EXERCISE DESCRIPTION –
Count the lines below that include the word "které" and write that number alone.

(Beginning of MATERIAL PROVIDED)

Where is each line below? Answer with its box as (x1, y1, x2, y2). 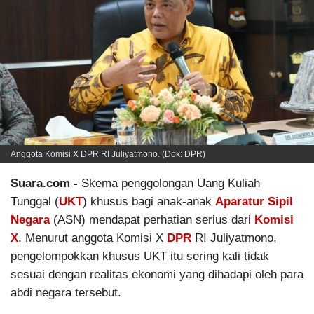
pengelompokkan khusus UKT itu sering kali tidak (11, 249, 269, 263)
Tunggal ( (11, 194, 59, 208)
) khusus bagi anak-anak (83, 194, 215, 208)
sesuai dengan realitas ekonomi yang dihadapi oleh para (11, 267, 303, 281)
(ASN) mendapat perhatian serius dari (50, 212, 254, 226)
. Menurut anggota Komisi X (18, 231, 167, 245)
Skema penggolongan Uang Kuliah (81, 176, 260, 190)
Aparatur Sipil (215, 194, 293, 208)
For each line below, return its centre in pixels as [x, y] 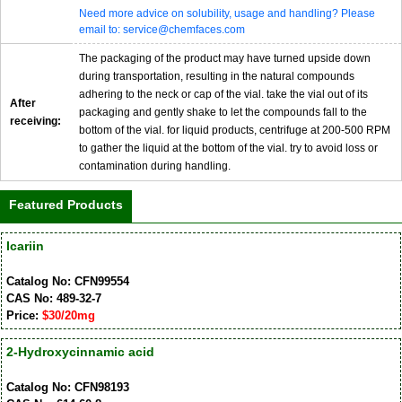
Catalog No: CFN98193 [67, 388]
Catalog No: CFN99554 [67, 282]
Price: [24, 316]
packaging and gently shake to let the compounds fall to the [223, 112]
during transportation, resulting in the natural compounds [217, 76]
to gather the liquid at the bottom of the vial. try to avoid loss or [228, 148]
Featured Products [66, 204]
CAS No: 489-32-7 [53, 299]
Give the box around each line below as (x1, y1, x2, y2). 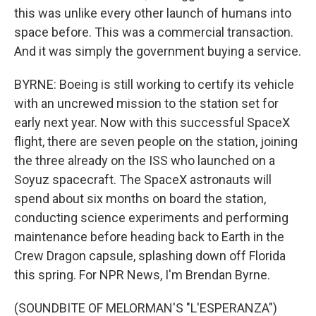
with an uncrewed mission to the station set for (14, 96, 279, 111)
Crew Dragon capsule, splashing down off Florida (14, 248, 286, 263)
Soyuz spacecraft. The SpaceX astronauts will (14, 172, 272, 187)
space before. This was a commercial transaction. (14, 25, 293, 39)
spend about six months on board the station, (14, 191, 266, 206)
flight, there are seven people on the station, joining (14, 134, 298, 149)
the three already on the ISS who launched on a (14, 153, 275, 168)
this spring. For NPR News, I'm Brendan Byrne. (14, 267, 270, 282)
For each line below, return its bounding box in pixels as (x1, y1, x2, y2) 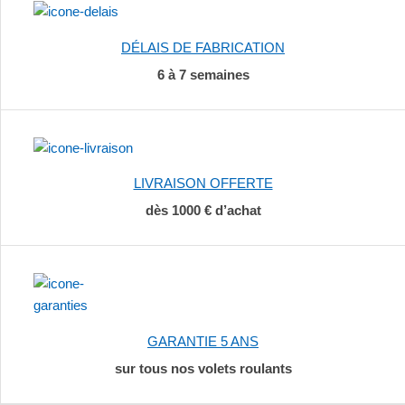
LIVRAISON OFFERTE (133, 175, 273, 192)
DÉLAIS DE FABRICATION (121, 39, 285, 55)
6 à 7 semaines (156, 66, 250, 82)
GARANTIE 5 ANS (147, 333, 259, 349)
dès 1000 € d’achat (145, 202, 261, 219)
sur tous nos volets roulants (114, 360, 292, 376)
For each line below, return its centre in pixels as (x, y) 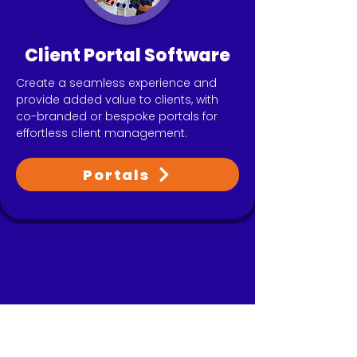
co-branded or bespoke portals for (117, 116)
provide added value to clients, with (117, 100)
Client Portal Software (127, 55)
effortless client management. (102, 133)
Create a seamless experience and (116, 83)
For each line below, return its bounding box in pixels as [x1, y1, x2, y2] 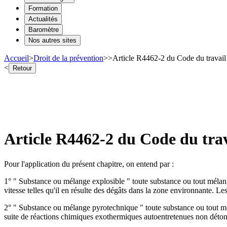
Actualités [28, 15, 58, 23]
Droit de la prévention [33, 53, 103, 62]
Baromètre [28, 25, 59, 33]
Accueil [4, 53, 29, 62]
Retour [13, 64, 32, 72]
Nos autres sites [28, 36, 77, 44]
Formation [28, 4, 58, 12]
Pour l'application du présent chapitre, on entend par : [4, 159, 174, 168]
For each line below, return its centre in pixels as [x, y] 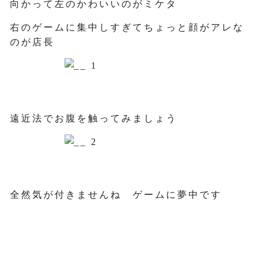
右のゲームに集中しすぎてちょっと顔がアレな [127, 27]
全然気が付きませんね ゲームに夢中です [116, 195]
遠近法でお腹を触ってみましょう [94, 118]
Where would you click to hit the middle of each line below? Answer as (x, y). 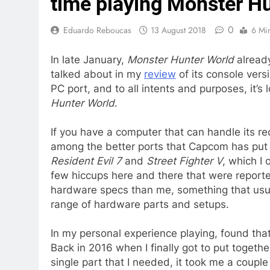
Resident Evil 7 (86, 161)
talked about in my (97, 74)
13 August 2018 (178, 30)
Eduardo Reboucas (97, 30)
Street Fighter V (184, 161)
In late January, (89, 60)
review (160, 74)
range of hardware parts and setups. (140, 205)
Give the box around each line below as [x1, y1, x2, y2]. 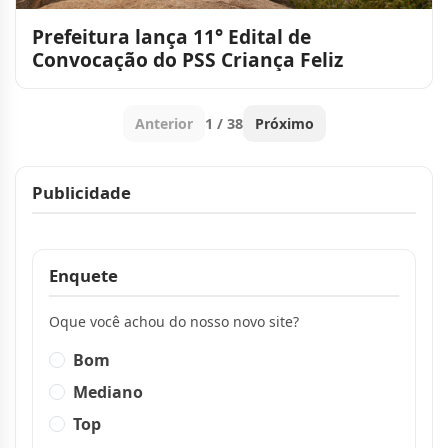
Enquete [49, 264, 118, 288]
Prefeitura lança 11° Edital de [32, 23, 311, 51]
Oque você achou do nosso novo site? [49, 312, 299, 332]
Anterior [134, 114, 193, 134]
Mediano [73, 381, 143, 404]
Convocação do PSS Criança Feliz [32, 46, 343, 74]
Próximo [254, 114, 314, 134]
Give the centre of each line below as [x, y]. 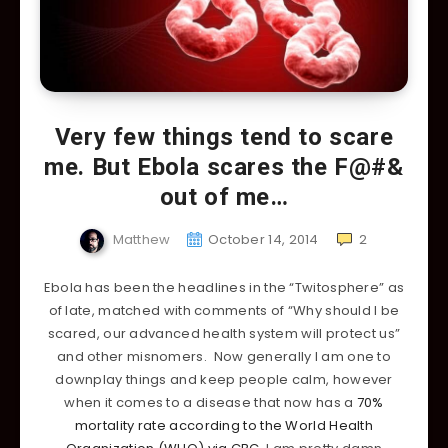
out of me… [224, 196]
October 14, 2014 [263, 239]
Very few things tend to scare [224, 136]
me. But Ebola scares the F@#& [224, 166]
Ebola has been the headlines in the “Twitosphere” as [224, 287]
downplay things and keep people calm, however [224, 379]
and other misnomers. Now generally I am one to [224, 356]
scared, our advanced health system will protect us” [224, 333]
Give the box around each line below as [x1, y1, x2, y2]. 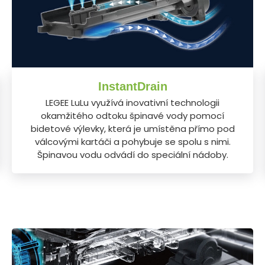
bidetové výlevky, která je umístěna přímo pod [30, 122, 235, 135]
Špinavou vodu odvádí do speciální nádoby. [37, 148, 228, 161]
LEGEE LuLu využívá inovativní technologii [46, 96, 219, 109]
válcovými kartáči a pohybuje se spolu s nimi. [34, 135, 231, 148]
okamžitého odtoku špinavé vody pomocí [41, 109, 224, 122]
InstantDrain [98, 79, 167, 93]
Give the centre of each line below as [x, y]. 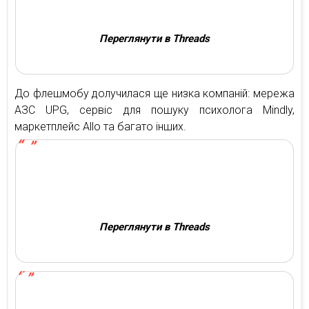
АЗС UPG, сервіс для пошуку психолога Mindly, [154, 110]
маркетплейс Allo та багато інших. [100, 127]
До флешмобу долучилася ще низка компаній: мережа [154, 94]
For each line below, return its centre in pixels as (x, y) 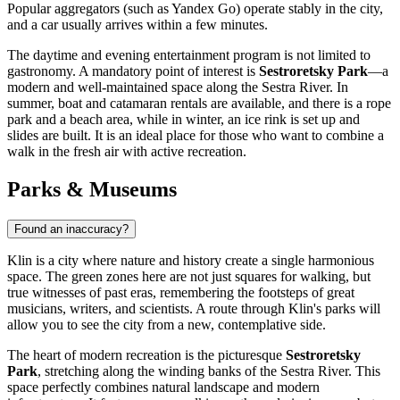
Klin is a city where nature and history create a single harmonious (191, 260)
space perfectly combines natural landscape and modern (163, 387)
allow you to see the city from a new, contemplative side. (167, 324)
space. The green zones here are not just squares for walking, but (189, 276)
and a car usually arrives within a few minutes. (137, 24)
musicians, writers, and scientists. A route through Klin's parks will (194, 308)
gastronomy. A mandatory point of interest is (133, 71)
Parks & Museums (92, 189)
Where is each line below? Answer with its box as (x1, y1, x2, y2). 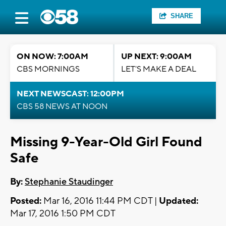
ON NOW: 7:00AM (17, 51, 88, 62)
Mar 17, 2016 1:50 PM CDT (10, 208, 116, 220)
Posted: (10, 195, 41, 207)
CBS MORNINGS (17, 64, 80, 74)
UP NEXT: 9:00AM (121, 51, 192, 62)
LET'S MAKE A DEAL (121, 64, 196, 74)
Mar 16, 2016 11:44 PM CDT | (41, 195, 159, 207)
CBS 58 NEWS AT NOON (17, 101, 107, 111)
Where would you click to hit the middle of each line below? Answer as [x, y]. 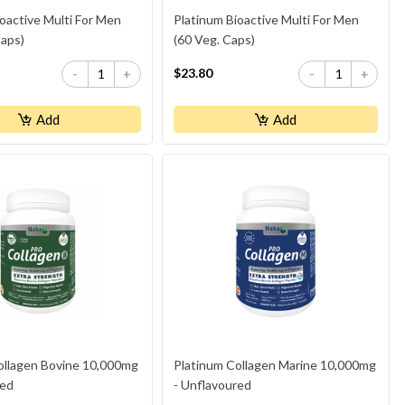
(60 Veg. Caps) [214, 39]
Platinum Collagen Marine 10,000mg [274, 364]
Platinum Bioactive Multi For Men [266, 19]
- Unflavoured [212, 384]
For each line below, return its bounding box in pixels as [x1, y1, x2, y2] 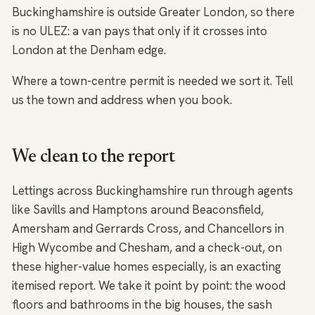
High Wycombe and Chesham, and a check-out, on [12, 240, 282, 256]
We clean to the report [12, 148, 174, 167]
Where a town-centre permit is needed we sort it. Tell [12, 73, 293, 89]
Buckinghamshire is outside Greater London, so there [12, 4, 295, 20]
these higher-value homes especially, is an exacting [12, 259, 281, 275]
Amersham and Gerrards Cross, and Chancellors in [12, 221, 284, 237]
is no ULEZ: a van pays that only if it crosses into [12, 23, 267, 39]
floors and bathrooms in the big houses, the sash [12, 297, 272, 313]
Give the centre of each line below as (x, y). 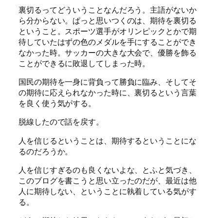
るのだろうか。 (46, 151)
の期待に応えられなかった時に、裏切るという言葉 (108, 93)
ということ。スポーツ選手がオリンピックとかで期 (108, 31)
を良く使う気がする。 (57, 103)
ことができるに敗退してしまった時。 (84, 63)
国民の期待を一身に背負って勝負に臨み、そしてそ (108, 82)
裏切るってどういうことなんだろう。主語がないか (108, 9)
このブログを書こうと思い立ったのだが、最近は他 (108, 180)
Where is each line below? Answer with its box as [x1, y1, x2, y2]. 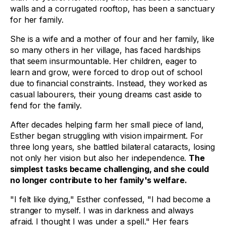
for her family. [10, 15, 66, 25]
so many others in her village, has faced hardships [10, 45, 201, 55]
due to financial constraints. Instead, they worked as [10, 78, 207, 88]
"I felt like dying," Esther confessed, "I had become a [10, 194, 210, 204]
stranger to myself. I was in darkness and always [10, 205, 194, 215]
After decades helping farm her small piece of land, [10, 120, 204, 130]
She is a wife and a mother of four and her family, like [10, 34, 214, 44]
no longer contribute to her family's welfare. [10, 175, 187, 185]
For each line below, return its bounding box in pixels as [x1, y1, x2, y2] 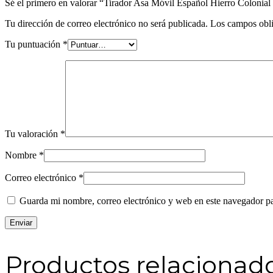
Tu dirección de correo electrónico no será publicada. [5, 18, 208, 29]
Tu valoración [5, 129, 60, 140]
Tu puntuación [5, 39, 63, 50]
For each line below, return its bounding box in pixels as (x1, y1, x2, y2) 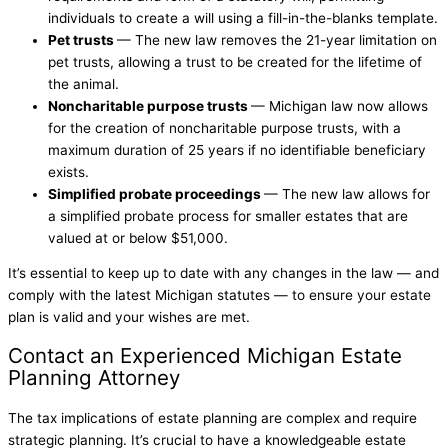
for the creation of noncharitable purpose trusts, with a (48, 119, 401, 136)
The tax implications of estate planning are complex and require (8, 409, 417, 426)
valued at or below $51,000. (48, 229, 232, 246)
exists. (48, 163, 89, 180)
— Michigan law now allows (251, 97, 428, 114)
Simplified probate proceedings (48, 185, 264, 202)
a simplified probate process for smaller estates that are (48, 207, 408, 224)
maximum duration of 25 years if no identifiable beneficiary (48, 141, 426, 158)
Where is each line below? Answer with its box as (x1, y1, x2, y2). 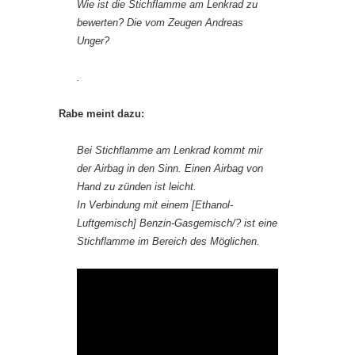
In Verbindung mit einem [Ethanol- (77, 199, 233, 212)
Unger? (77, 35, 109, 48)
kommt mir (210, 144, 262, 157)
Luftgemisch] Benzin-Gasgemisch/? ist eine (77, 217, 277, 230)
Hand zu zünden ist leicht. (77, 181, 197, 193)
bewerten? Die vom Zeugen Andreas (77, 17, 243, 29)
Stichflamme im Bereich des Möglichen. (77, 235, 260, 248)
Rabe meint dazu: (59, 108, 144, 120)
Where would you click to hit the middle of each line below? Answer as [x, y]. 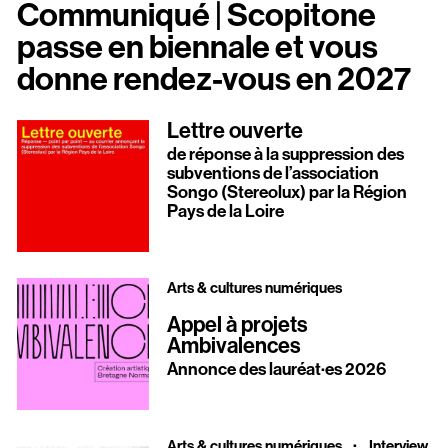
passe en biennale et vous [198, 45]
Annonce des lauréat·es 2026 [276, 369]
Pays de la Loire [225, 211]
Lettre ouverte [234, 129]
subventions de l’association [272, 173]
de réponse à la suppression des [285, 154]
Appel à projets [237, 324]
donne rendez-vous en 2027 [214, 77]
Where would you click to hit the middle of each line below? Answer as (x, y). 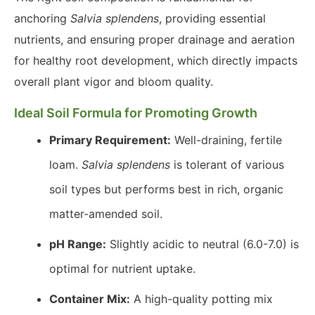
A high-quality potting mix (201, 299)
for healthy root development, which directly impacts (156, 60)
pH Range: (78, 244)
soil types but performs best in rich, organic (166, 189)
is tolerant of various (227, 165)
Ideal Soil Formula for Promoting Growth (136, 113)
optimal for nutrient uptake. (122, 269)
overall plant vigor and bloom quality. (114, 82)
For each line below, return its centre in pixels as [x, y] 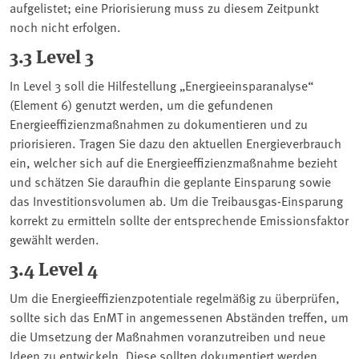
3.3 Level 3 [52, 55]
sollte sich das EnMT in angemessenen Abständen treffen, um [179, 316]
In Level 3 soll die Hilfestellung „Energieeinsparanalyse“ [161, 85]
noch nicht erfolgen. [65, 26]
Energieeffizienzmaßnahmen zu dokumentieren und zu [159, 123]
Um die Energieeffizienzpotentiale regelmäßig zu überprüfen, [175, 297]
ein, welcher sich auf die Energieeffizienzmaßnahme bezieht [173, 161]
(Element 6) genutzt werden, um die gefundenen [141, 104]
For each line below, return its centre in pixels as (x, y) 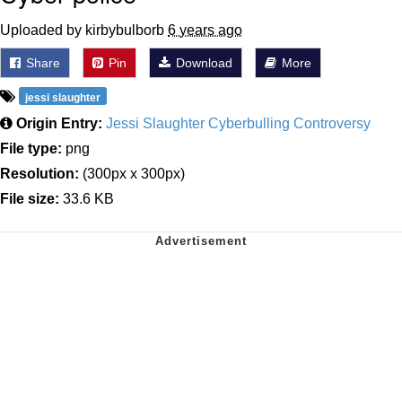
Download (202, 62)
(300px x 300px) (132, 173)
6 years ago (205, 30)
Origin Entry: (59, 123)
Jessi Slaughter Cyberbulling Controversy (238, 123)
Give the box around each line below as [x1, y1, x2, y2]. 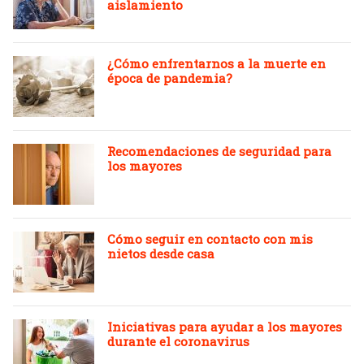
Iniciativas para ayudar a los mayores [107, 318, 342, 335]
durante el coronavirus [107, 333, 249, 349]
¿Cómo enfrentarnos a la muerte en [107, 55, 326, 71]
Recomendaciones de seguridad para [107, 143, 331, 159]
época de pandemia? [107, 70, 232, 86]
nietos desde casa [107, 245, 214, 262]
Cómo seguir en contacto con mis [107, 231, 313, 247]
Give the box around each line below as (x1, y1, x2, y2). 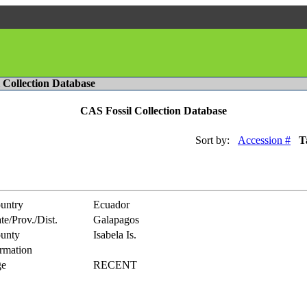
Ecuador (93, 198, 130, 210)
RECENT (93, 258, 137, 271)
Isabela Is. (93, 228, 136, 241)
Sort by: (195, 134, 230, 146)
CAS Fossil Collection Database (80, 105, 227, 117)
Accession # (238, 134, 291, 146)
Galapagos (93, 213, 139, 225)
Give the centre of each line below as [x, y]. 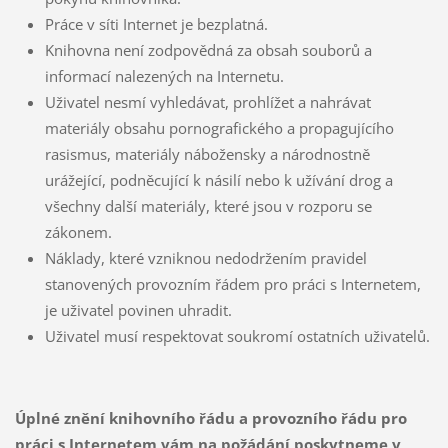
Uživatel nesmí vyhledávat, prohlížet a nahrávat [207, 102]
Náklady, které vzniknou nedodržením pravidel [205, 258]
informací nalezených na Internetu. [164, 76]
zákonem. [78, 232]
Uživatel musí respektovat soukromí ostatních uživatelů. [237, 336]
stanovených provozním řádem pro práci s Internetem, [232, 284]
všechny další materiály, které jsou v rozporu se [208, 206]
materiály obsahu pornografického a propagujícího [219, 128]
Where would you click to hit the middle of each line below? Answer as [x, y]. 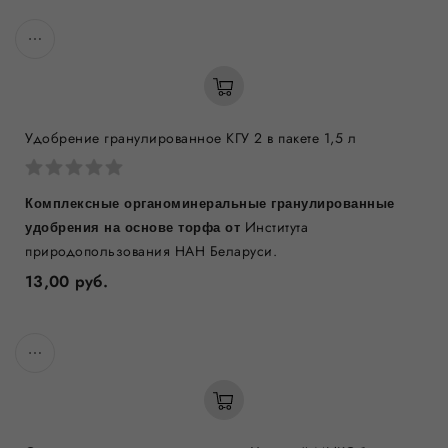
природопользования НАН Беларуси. [151, 251]
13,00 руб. [66, 281]
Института [276, 227]
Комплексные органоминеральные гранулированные [210, 203]
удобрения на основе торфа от [135, 227]
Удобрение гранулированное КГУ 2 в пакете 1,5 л [190, 138]
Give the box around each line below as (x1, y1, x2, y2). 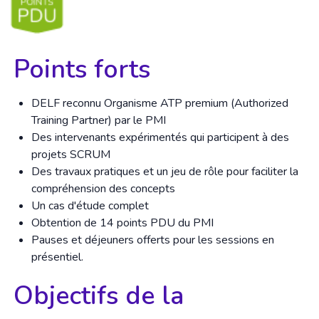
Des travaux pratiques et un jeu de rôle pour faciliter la (31, 164, 298, 179)
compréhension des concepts (31, 181, 175, 197)
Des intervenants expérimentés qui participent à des (31, 130, 289, 145)
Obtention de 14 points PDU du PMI (31, 215, 214, 231)
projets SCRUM (31, 147, 110, 162)
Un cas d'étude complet (31, 198, 149, 214)
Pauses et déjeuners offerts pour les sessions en (31, 232, 274, 248)
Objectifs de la (14, 278, 184, 313)

(End of MATERIAL PROVIDED)

RESULT OF THE TASK –
2